**Task directions:** Wherever the word "their" turns up in a line of the entries, copy that line.

[[ Data section, beginning ]]

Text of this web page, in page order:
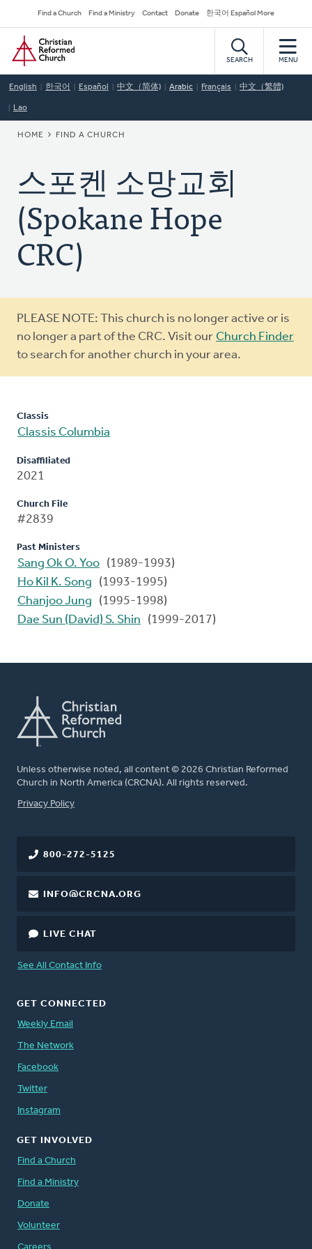
to
main
content
Secondary
Navigation
Find a Church Find a Ministry Contact Donate 한국어 Español More
Home
SEARCH MENU
English 한국어 Español 中文（简体) Arabic Français 中文（繁體)
Lao
BREADCRUMB
HOME FIND A CHURCH
스포켄 소망교회
(Spokane Hope
CRC)
Warning
message
PLEASE NOTE: This church is no longer active or is
no longer a part of the CRC. Visit our Church Finder
to search for another church in your area.
Classis
Classis Columbia
Disaffiliated
2021
Church File
#2839
Past Ministers
Sang Ok O. Yoo (1989-1993)
Ho Kil K. Song
(1993-1995)
Chanjoo Jung
(1995-1998)
Dae Sun (David) S. Shin
(1999-2017)
Unless otherwise noted, all content © 2026 Christian Reformed
Church in North America (CRCNA). All rights reserved.
FOOTER
Privacy Policy
800-272-5125
INFO@CRCNA.ORG
LIVE CHAT
See All Contact Info
GET CONNECTED
Weekly Email
The Network
Facebook
Twitter
Instagram
GET INVOLVED
Find a Church
Find a Ministry
Donate
Volunteer
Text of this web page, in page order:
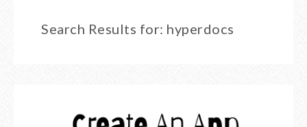
Search Results for: hyperdocs
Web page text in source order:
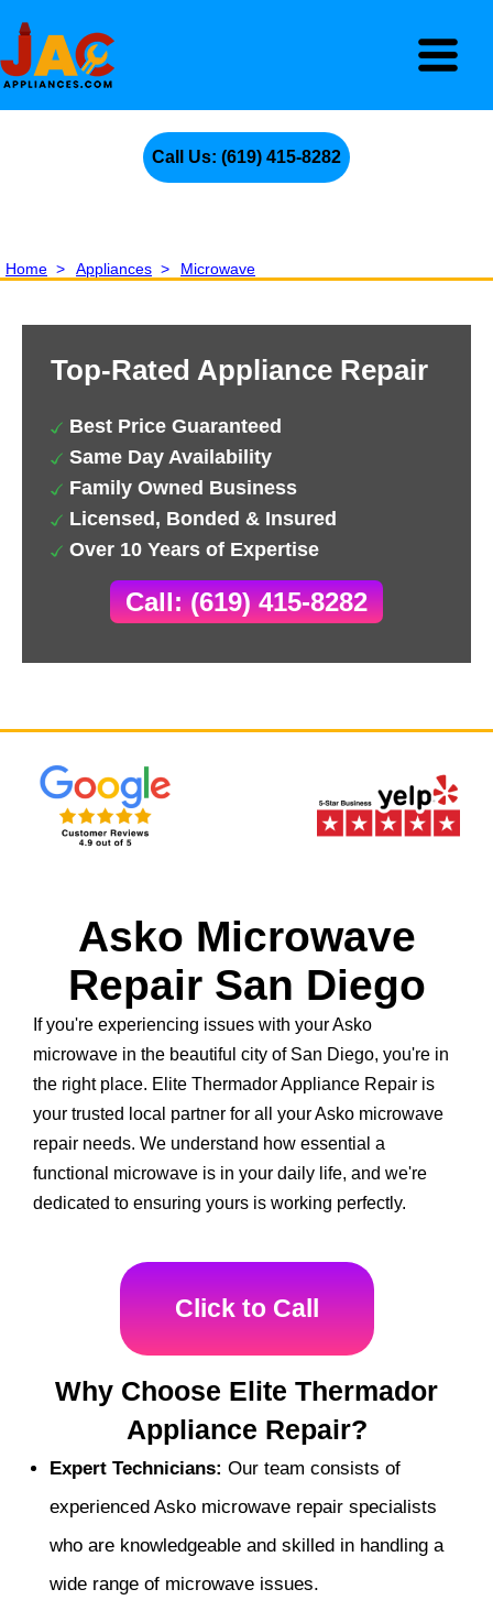
Call Us: (619) 415-8282
Home > Appliances > Microwave
Top-Rated Appliance Repair
Best Price Guaranteed
Same Day Availability
Family Owned Business
Licensed, Bonded & Insured
Over 10 Years of Expertise
Call: (619) 415-8282
Asko Microwave
Repair San Diego
If you're experiencing issues with your Asko
microwave in the beautiful city of San Diego, you're in
the right place. Elite Thermador Appliance Repair is
your trusted local partner for all your Asko microwave
repair needs. We understand how essential a
functional microwave is in your daily life, and we're
dedicated to ensuring yours is working perfectly.
Click to Call
Why Choose Elite Thermador
Appliance Repair?
Expert Technicians: Our team consists of
experienced Asko microwave repair specialists
who are knowledgeable and skilled in handling a
wide range of microwave issues.
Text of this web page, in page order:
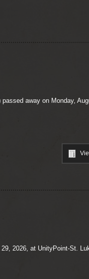
away on Monday,
2026, at UnityPoint-St.
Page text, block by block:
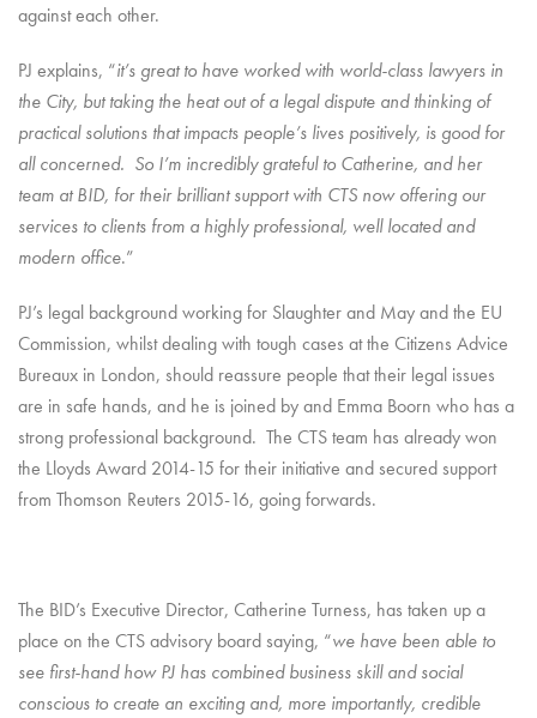
against each other.
PJ explains, “it’s great to have worked with world-class lawyers in
the City, but taking the heat out of a legal dispute and thinking of
practical solutions that impacts people’s lives positively, is good for
all concerned. So I’m incredibly grateful to Catherine, and her
team at BID, for their brilliant support with CTS now offering our
services to clients from a highly professional, well located and
modern office.”
PJ’s legal background working for Slaughter and May and the EU
Commission, whilst dealing with tough cases at the Citizens Advice
Bureaux in London, should reassure people that their legal issues
are in safe hands, and he is joined by and Emma Boorn who has a
strong professional background. The CTS team has already won
the Lloyds Award 2014-15 for their initiative and secured support
from Thomson Reuters 2015-16, going forwards.
The BID’s Executive Director, Catherine Turness, has taken up a
place on the CTS advisory board saying, “we have been able to
see first-hand how PJ has combined business skill and social
conscious to create an exciting and, more importantly, credible
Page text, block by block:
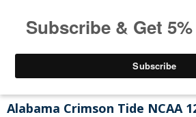
Alabama Crimson Tide NCAA
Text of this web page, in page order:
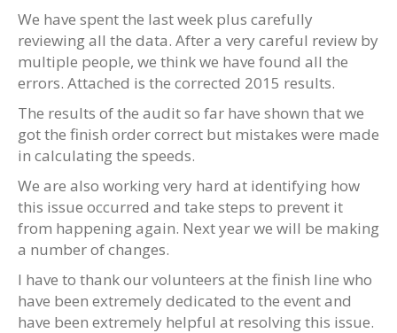
We have spent the last week plus carefully
reviewing all the data. After a very careful review by
multiple people, we think we have found all the
errors. Attached is the corrected 2015 results.
The results of the audit so far have shown that we
got the finish order correct but mistakes were made
in calculating the speeds.
We are also working very hard at identifying how
this issue occurred and take steps to prevent it
from happening again. Next year we will be making
a number of changes.
I have to thank our volunteers at the finish line who
have been extremely dedicated to the event and
have been extremely helpful at resolving this issue.
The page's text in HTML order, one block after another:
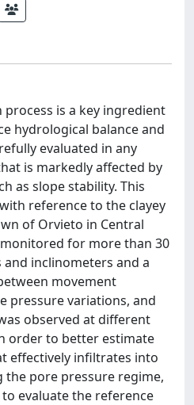
is a key ingredient
hydrological balance and
evaluated in any
is markedly affected by
as slope stability. This
reference to the clayey
of Orvieto in Central
for more than 30
inclinometers and a
movement
pressure variations, and
observed at different
order to better estimate
effectively infiltrates into
pore pressure regime,
evaluate the reference
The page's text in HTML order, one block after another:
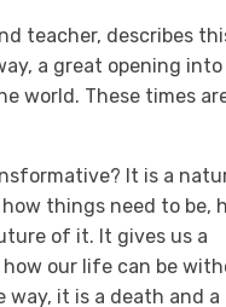
teacher, describes
a great opening into
world. These times
It is a
things need to be,
of it. It gives us a
our life can be
way, it is a death and a
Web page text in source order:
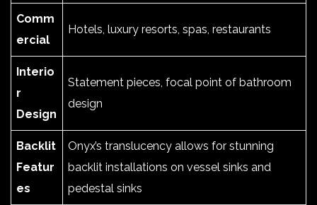
Comm
ercial
Hotels, luxury resorts, spas, restaurants
Interio
r
Design
Statement pieces, focal point of bathroom
design
Backlit
Featur
es
Onyx’s translucency allows for stunning
backlit installations on vessel sinks and
pedestal sinks
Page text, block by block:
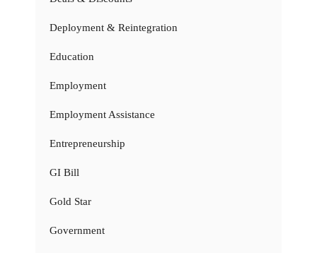
Deployment & Reintegration
Education
Employment
Employment Assistance
Entrepreneurship
GI Bill
Gold Star
Government
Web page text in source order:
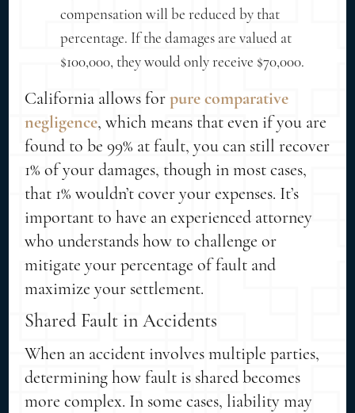
compensation will be reduced by that
percentage. If the damages are valued at
$100,000, they would only receive $70,000.
California allows for pure comparative
negligence, which means that even if you are
found to be 99% at fault, you can still recover
1% of your damages, though in most cases,
that 1% wouldn’t cover your expenses. It’s
important to have an experienced attorney
who understands how to challenge or
mitigate your percentage of fault and
maximize your settlement.
Shared Fault in Accidents
When an accident involves multiple parties,
determining how fault is shared becomes
more complex. In some cases, liability may
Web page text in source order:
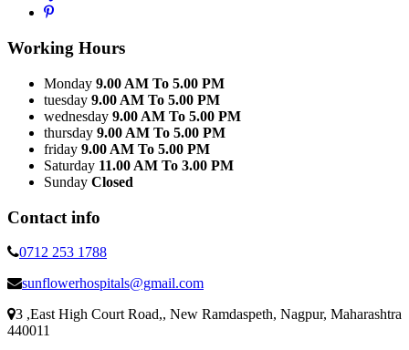
Working Hours
Monday 9.00 AM To 5.00 PM
tuesday 9.00 AM To 5.00 PM
wednesday 9.00 AM To 5.00 PM
thursday 9.00 AM To 5.00 PM
friday 9.00 AM To 5.00 PM
Saturday 11.00 AM To 3.00 PM
Sunday Closed
Contact info
0712 253 1788
sunflowerhospitals@gmail.com
3 ,East High Court Road,, New Ramdaspeth, Nagpur, Maharashtra
440011
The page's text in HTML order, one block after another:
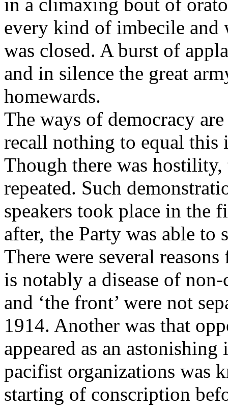
every kind of imbecile and
was closed. A burst of
and in silence the great
homewards.
The ways of democracy
recall nothing to equal this
Though there was hostility,
repeated. Such
speakers took place in the
after, the Party was able to
There were several
is notably a disease of
and ‘the front’ were not
1914. Another was that
appeared as an
pacifist organizations was
starting of conscription
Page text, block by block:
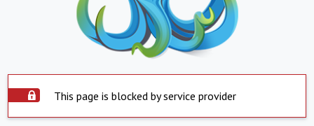
This page is blocked by service provider
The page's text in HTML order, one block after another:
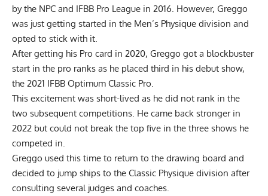
by the NPC and IFBB Pro League in 2016. However, Greggo
was just getting started in the Men’s Physique division and
opted to stick with it.
After getting his Pro card in 2020, Greggo got a blockbuster
start in the pro ranks as he placed third in his debut show,
the 2021 IFBB Optimum Classic Pro
This excitement was short-lived as he did not rank in the
two subsequent competitions. He came back stronger in
2022 but could not break the top five in the three shows he
competed in.
Greggo used this time to return to the drawing board and
decided to jump ships to the Classic Physique division after
consulting several judges and coaches.
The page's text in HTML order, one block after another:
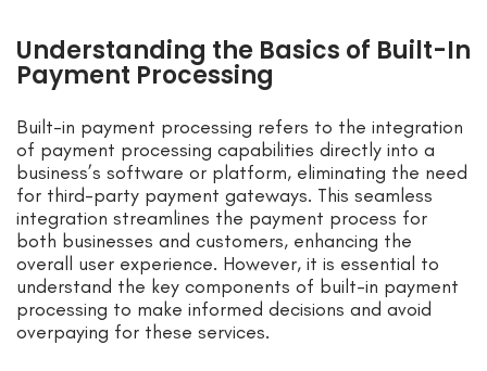
Understanding the Basics of Built-In
Payment Processing
Built-in payment processing refers to the integration
of payment processing capabilities directly into a
business’s software or platform, eliminating the need
for third-party payment gateways. This seamless
integration streamlines the payment process for
both businesses and customers, enhancing the
overall user experience. However, it is essential to
understand the key components of built-in payment
processing to make informed decisions and avoid
overpaying for these services.
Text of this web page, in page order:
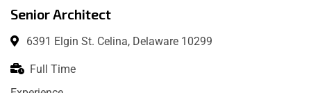
Senior Architect
6391 Elgin St. Celina, Delaware 10299
Full Time

[[ Data section, end ]]

**Worked solution:**
team at BID, for their brilliant support with CTS now offering our
Bureaux in London, should reassure people that their legal issues
the Lloyds Award 2014-15 for their initiative and secured support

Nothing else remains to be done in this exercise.